Die Überraschung konnte Schwester Michaela nicht verbergen, als eine kleine Delegation – bestehend aus Angela Schwarz als Vertretung des verhinderten Geschäftsführers Dr. Siegfried Schmidbauer, den hauptberuflichen Lehrkräften Gertraud Schmid und Gabriele Fuger-Kronschnabl sowie des nebenberuflichen Lehrers Reinhard Sprenger - mit einem Blumenstrauß und Pralinen in ihrem Büro zum 20-jährigen Dienstjubiläum als Schulleiterin gratulierten.
Seit dem Schuljahr 1982/83 ist die sympatische Ordensschwester als Pflegelehrerin an der Altenpflegeschule tätig. Völlig unerwartet wurde ihr am 1.2.1991 die Schulleitung von der Provinzoberin des Ordens zunächst für die Dauer eines Jahres mit der Absicht übertragen, eine geeignete Schulleitung auszuschreiben. Nach Ablauf des Jahres war jedoch keine Rede mehr von der Einstellung einer externen Schulleitung und so ist Schwester Michaela – von vielen Schülern liebevoll „Mama Michi“ genannt – inzwischen seit 20 Jahren mit der verantwortungsvollen Aufgabe der Ausbildung von qualifizierten Pflegekräften befasst.

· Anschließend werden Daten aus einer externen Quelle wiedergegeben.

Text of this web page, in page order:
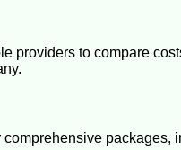
providers to compare
comprehensive
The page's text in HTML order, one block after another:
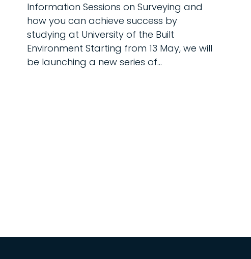
Information Sessions on Surveying and
how you can achieve success by
studying at University of the Built
Environment Starting from 13 May, we will
be launching a new series of…

In dieser Zeit haben 209 Altenpflegerinnen und 47 Altenpfleger sowie eine Ordensschwester in Vollzeit das Examen erreicht. Zusätzlich wurden 76 examinierte Pflegekräfte von 1991 bis 2003 in Teilzeitform sowie weitere 48 Pflegefachhelfer(innen) einjährig ausgebildet,
ausgebildet, insgesamt also 380 Pflegekräfte. Derzeit befinden sich 60 Schüler(innen) in der 3-jährigen Ausbildung.
Schwester Michaela hofft, dass ab September 2011 auch wieder ein Kurs für die einjährige Ausbildung zur Pflegefachkraft zustande kommen wird; Voraussetzung hierfür ist die Vollendung des 16. Lebensjahres sowie ein Hauptschulabschluss.
Neben der Leitungsfunktion unterrichtet Schwester Michaela die Fächer „Alten- und Krankenpflege Praxis“ sowie „Grundlage der Pflege“ und ist für die Praxisbetreuung der Schüler verantwortlich.
Die Altenpflegeschule ist seit Januar 2010 eine Einrichtung der Rosenium GmbH; die bewährte Schulleitung sowie sämtliche Lehrkräfte sind unverändert geblieben.
Die ausgebildeten Pflegekräfte haben durchwegs einen sicheren Arbeitsplatz in der stationären oder ambulanten Pflege, zumal der Bedarf in den nächsten Jahren bedingt durch die demographische Entwicklung der Bevölkerung noch steigen wird. Insofern hat Altenpflege Zukunft.